In this section, the empirical studies conducted in the field of estimating the money demand function and the factors affecting it over different time periods have been examined.
Kuan Payne and Jones(2012) investigated the stability of the short-run money demand function in the United States for the period 1959–1981. The results of the fitted regression equation for the period could not confirm the test of the transfer hypothesis in the money demand function in the United States in 1971, and the results indicated the stability of the money demand function for the period under consideration.

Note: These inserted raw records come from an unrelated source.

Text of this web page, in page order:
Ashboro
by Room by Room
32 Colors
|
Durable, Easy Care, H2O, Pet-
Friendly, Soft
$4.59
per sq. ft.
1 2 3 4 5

Prakash et al.(2012) investigated the money demand function based on the Naranslog function model in Malawi and its policy strategies. For this purpose, it was tried to estimate the money demand function for the period 1985–2010 using annual data and econometric methods. During the period under study, several structural failures occurred in the economy of this country. It showed the existence of a long-run relationship between real money balances, prices, income, the exchange rate, Treasury bonds, and financial innovations. However, all variables have a significant impact on the demand for money in the short and long run. Therefore, policy-making should be done in order to increase financial innovation, improve economic activities, and achieve higher returns.
Lee and Chang(2012), investigated the money demand function in China based on an explanatory model with bounded distributional lags. For this purpose, they used the data between 1976 and 2006 and the mentioned model. Their results showed that there is a long-run relationship between the limited definition of money, real income, and the nominal interest rate. It was equal to 0.915 and -0.0002 for the Chinese economy, respectively.

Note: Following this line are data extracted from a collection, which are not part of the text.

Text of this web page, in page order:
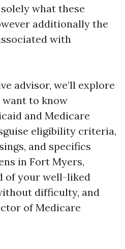
what these
additionally the
with
advisor, we’ll explore
to know
and Medicare
eligibility criteria,
and specifics
in Fort Myers,
of your well-liked
difficulty, and
of Medicare
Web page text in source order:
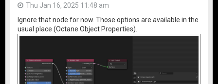
Thu Jan 16, 2025 11:48 am
Ignore that node for now. Those options are available in the
usual place (Octane Object Properties).
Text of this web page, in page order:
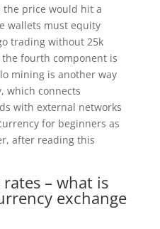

Prakash and Manoj, (2012) investigated whether there is a stable, long-term relationship between money demand in India. For this purpose, they used the Georg-Hansen model for the period 1953–2008. The results of the co-combination test showed that there is a long-run relationship between money demand, real GDP, and the nominal interest rate, despite the structural failure in 1965. The results also showed a downward movement of the demand function by 0.33% in 1965.

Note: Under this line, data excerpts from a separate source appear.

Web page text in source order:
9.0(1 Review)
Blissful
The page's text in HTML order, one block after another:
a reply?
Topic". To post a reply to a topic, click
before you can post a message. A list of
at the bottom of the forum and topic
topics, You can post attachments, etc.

Kumar et al. (2010) investigated the level of stability of money demand in Nigeria during the period 1960-2008 using error correction models and stability test of the money demand function of this country. The results of their research showed that the demand for money is efficiently stable, so the policymakers of this country can use the money supply as a policy tool.
Bafandeh Imandoost and Ghasemi (2011) investigated the factors affecting Iran's money demand under uncertain conditions for the period between 1975 and 2006. In this paper, they used the Bayesian model averaging method to consider the uncertainty assumption of the model due to its appropriate features. Gross Domestic Product (GDP), Price Index of Goods and Services, Official Exchange Rate, Budget Deficit to GDP, Dependent Variable with Interruption, and Price Index of Goods and Services with Interruption.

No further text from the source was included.